The air strikes came after the first widespread power outage of the war plunged Baghdad into darkness Thursday night and cut off running water in some neighborhoods. Though some bombs hit the city before the blackout, U.S. military officials said they had not targeted Baghdad's power grid. 

A sustained power outage would disrupt water supply and sewage, and create the threat of outbreaks of disease among the population of 5 million. Thanks to generators, however, the blackout did not affect hospitals that were crowded Friday with civilians and soldiers injured in fighting around the airport. 

U.S. and British officials say they do not know whether Saddam is alive and well, wounded or dead. 

Asked about Saddam by BBC radio, Iraqi Foreign Minister Naji Sabri replied, "He is well and the leadership is well and they are functioning as normal ... It is not our business to reply to rumors and lies." 
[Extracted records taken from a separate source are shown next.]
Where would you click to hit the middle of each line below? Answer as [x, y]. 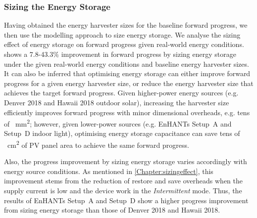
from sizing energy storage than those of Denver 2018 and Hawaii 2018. [112, 210]
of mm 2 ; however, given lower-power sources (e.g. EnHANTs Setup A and [118, 123]
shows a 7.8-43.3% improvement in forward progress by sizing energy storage [120, 54]
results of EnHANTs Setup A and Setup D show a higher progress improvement [126, 200]
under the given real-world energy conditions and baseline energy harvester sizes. [127, 64]
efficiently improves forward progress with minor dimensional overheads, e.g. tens [127, 112]
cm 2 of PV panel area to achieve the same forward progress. [98, 144]
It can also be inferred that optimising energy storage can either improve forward [127, 73]
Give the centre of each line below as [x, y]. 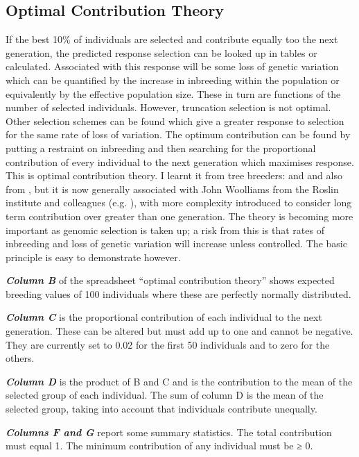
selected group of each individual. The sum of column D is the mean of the [165, 395]
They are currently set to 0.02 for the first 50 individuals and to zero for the [168, 344]
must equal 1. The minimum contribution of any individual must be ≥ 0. [159, 446]
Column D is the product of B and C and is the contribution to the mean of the [179, 381]
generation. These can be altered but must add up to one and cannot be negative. [179, 331]
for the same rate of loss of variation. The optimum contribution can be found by [178, 134]
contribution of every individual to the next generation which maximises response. [180, 161]
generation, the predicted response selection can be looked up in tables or [161, 52]
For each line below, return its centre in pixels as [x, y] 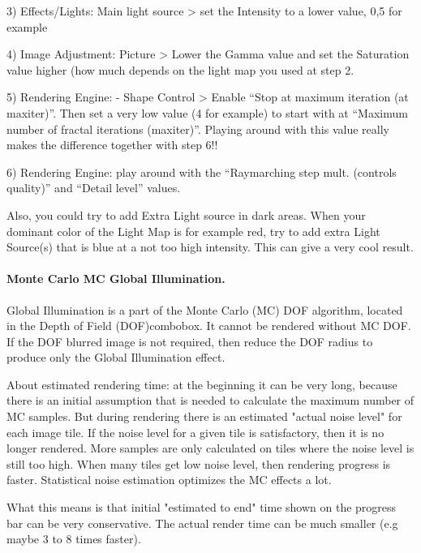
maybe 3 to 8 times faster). [74, 539]
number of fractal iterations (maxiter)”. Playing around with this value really [198, 129]
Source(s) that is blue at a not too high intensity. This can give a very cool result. [210, 247]
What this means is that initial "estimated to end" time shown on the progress [202, 507]
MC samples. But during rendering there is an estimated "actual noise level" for [204, 416]
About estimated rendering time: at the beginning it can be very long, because [202, 384]
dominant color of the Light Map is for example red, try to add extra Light [193, 231]
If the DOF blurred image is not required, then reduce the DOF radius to [190, 341]
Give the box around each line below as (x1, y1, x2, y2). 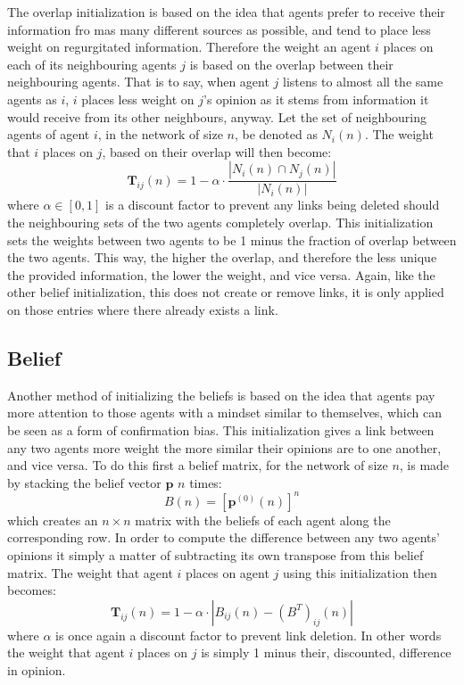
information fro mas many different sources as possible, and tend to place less (7, 20, 431, 38)
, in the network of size (97, 125, 223, 144)
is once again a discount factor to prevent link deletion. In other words (55, 625, 442, 644)
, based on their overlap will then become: (102, 142, 332, 161)
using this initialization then (283, 563, 437, 582)
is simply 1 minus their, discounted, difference (201, 643, 452, 662)
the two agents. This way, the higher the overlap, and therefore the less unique (7, 248, 437, 267)
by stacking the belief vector (7, 473, 162, 491)
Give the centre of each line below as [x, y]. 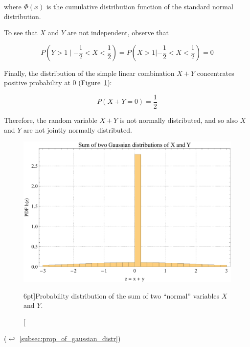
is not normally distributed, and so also [179, 120]
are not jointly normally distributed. [78, 129]
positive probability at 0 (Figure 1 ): [58, 82]
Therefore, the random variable [51, 120]
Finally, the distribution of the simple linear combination [89, 73]
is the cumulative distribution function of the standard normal [140, 6]
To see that [21, 33]
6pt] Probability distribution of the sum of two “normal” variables [122, 295]
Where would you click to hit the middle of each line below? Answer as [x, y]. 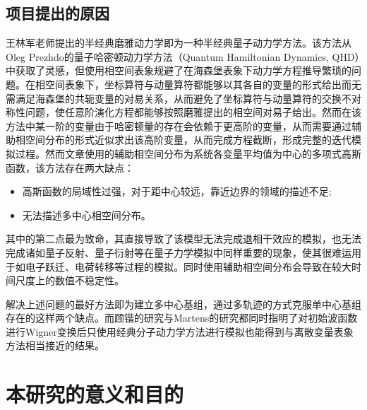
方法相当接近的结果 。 [55, 345]
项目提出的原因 [58, 13]
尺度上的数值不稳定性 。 [70, 280]
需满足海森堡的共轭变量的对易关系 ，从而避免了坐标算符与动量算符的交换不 [179, 98]
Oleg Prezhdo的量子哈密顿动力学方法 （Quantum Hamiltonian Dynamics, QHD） [183, 56]
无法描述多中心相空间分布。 [86, 215]
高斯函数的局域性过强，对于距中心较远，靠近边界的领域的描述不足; [177, 191]
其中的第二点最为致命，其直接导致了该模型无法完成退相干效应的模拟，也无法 [183, 239]
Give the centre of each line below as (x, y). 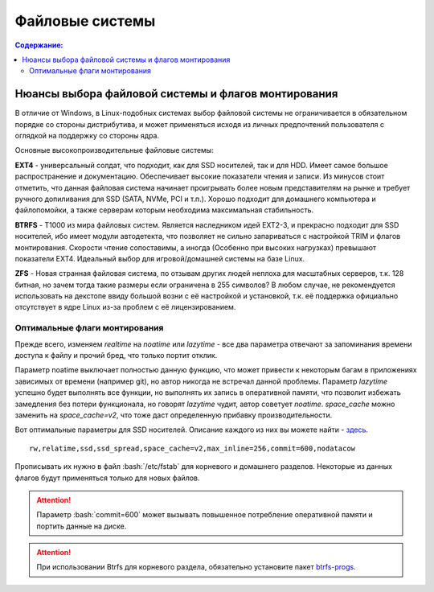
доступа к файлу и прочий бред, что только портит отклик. (116, 356)
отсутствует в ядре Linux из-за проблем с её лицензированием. (125, 307)
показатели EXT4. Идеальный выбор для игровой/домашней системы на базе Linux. (160, 258)
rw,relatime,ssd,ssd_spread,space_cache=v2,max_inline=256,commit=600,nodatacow (192, 448)
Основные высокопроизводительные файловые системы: (115, 150)
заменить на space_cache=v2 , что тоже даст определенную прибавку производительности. (174, 415)
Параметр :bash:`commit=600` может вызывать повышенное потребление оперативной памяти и (205, 515)
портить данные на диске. (82, 526)
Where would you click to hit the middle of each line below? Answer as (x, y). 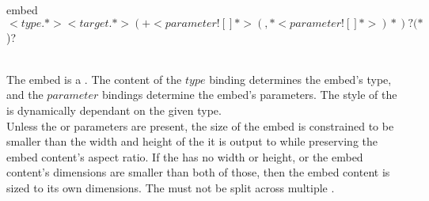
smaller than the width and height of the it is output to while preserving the (192, 141)
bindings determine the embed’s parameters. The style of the (249, 95)
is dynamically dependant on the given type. (114, 110)
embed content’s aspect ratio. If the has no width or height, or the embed (185, 156)
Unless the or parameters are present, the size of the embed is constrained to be (200, 125)
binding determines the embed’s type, (300, 79)
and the (25, 95)
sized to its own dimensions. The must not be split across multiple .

Some U.S. troops, inspecting an industrial site near Baghdad on Friday, found thousands of boxes of white powder, as well as nerve agent antidote and Arabic documents on how to engage in chemical warfare. However, a senior U.S. official said initial testing indicated the white powder was explosives, not chemical or biological weapons. 

Iraqi resistance to the American advance on Baghdad has been sporadic. U.S. Marines said they killed about 80 Iraqis in an intense battle Thursday in Kut, but in other areas Republican Guard soldiers dispersed or surrendered. 

U.S. soldiers of the 3rd Battalion, 7th Infantry captured four Republican Guardsmen south of Baghdad on Friday after a 30-second gunbattle over a vegetable patch. Two of the Iraqis were in uniform; two had changed into civilian clothes. 

The Marines' 1st Division was poised on the southeast outskirts of Baghdad after advancing along the Tigris River past abandoned Iraqi positions. Though temperatures headed into the 90s, Marines wore stifling chemical suits to protect against possible toxic attacks.